He's not talking about bootlegging Evo DVDs. He's talking about the fact that Evo DVDs are copyright infringement.

Where is UltraDavid? He's our resident intellectual property/copyright attorney in training.

SNAAAAKE
06-17-2007, 02:17 PM
copyright infringement for what...exactly :confused: ??

Panicked
06-17-2007, 02:19 PM
copyright infringement for what...exactly :confused: ??

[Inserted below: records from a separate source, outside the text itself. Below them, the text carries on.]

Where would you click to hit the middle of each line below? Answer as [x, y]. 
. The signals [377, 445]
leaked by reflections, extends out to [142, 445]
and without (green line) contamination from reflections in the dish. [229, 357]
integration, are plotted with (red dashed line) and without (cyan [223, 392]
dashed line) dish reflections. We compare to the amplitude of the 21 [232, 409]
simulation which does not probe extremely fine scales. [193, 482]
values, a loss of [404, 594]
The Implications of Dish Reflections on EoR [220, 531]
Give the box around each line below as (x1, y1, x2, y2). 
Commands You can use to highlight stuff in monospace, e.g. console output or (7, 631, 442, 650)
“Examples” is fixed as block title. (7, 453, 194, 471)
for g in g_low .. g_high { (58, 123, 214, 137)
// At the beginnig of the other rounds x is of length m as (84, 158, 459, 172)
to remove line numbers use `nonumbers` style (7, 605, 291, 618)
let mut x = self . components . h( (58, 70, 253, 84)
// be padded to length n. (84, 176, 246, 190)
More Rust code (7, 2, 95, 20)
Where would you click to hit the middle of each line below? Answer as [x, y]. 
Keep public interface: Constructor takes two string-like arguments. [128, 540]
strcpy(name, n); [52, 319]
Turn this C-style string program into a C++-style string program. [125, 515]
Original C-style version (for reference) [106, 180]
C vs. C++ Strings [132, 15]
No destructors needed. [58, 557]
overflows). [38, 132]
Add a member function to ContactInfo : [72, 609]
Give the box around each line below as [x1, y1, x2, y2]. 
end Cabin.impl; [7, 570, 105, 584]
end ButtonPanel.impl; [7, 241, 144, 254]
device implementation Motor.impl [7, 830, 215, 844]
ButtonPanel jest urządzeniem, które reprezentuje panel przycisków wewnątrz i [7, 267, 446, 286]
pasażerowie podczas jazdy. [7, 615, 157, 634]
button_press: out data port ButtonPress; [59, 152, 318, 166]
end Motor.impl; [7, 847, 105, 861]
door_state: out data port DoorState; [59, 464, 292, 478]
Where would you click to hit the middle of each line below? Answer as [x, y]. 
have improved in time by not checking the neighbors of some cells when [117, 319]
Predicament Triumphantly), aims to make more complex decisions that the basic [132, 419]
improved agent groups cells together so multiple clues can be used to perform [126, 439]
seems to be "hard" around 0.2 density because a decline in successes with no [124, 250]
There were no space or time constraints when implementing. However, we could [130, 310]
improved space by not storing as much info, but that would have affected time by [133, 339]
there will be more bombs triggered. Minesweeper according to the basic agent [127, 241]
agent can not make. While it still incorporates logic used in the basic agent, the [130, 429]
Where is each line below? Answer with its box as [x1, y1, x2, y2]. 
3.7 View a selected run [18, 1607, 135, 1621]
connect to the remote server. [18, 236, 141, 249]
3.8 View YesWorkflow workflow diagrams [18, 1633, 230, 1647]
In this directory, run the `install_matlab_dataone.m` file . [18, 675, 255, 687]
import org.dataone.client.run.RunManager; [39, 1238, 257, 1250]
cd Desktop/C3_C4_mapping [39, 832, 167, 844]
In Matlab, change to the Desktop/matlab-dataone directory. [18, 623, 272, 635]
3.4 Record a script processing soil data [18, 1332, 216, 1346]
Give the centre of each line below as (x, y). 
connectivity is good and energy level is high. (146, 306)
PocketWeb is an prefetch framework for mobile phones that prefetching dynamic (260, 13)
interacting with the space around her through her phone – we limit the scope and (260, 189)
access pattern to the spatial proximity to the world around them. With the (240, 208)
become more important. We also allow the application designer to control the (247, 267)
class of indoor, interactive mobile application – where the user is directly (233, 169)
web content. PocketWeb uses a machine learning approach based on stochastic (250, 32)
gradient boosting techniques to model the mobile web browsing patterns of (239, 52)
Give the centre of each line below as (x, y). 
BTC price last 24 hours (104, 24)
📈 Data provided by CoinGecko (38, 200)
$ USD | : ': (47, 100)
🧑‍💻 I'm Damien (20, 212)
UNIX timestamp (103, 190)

Using Capcom/Namco/etc's image and music for profit.

Gasp
06-17-2007, 02:21 PM
http://forums.shoryuken.com/showthread.php?t=123269

In a nut shell, yes, capcom/snk/arc sys/namco bandai/nintendo/sega lets all this copyright infringement slide because it helps sell their product.

rsigley
06-17-2007, 04:05 PM
http://forums.shoryuken.com/showthread.php?t=123269

In a nut shell, yes, capcom/snk/arc sys/namco bandai/nintendo/sega lets all this copyright infringement slide because it helps sell their product.

didn't sega threaten to sue srk which is why they had to stop selling virtua fighter footage from an older evo?

UltraDavid
06-17-2007, 04:54 PM
didn't sega threaten to sue srk which is why they had to stop selling virtua fighter footage from an older evo?That's what I've heard but I've never asked to confirm it. I've also heard that SBO had to get Sega's written permission to show VF vids.

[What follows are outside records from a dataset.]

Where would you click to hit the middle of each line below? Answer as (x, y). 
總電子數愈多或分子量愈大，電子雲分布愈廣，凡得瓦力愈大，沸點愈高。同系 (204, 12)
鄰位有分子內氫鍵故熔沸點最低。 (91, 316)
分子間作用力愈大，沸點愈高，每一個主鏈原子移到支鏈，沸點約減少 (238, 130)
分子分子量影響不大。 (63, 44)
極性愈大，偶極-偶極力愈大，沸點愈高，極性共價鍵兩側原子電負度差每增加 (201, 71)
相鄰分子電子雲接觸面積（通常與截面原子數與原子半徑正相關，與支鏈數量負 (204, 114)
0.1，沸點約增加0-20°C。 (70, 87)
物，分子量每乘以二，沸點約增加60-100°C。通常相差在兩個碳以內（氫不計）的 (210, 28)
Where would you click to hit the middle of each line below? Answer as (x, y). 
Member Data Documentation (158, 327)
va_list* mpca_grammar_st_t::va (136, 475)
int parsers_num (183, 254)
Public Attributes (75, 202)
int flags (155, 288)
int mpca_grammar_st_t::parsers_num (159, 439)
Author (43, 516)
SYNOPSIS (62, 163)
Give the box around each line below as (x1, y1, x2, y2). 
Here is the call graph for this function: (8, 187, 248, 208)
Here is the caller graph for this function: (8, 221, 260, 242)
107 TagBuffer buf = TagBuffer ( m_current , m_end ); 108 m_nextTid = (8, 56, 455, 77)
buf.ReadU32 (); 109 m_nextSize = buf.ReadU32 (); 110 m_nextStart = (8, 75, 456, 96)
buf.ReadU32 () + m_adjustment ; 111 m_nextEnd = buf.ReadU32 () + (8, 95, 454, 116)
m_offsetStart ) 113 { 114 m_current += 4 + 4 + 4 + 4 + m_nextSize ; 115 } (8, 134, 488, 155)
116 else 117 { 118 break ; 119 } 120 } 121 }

If you copy an Evo disc, there's no chance SRK will sue you. SRK is infringing on the game makers' rights already, and you can't have any legal rights on something that's infringing, so they have no grounds to sue you as far as the actual vids go. SRK COULD sue you for infringement of the parts of the videos that they created, like their select screen, extra non-game footage, etc, but that would be stupid and counterproductive for them. You don't want to go making a lawsuit that would only alert companies to the fact that their copyrights are being infringed upon and you don't want to assert rights to a tiny percentage of an overwhelmingly infringing whole; all that'll do is make Capcom etc want to sue you, and the court won't be very sympathetic to your cause.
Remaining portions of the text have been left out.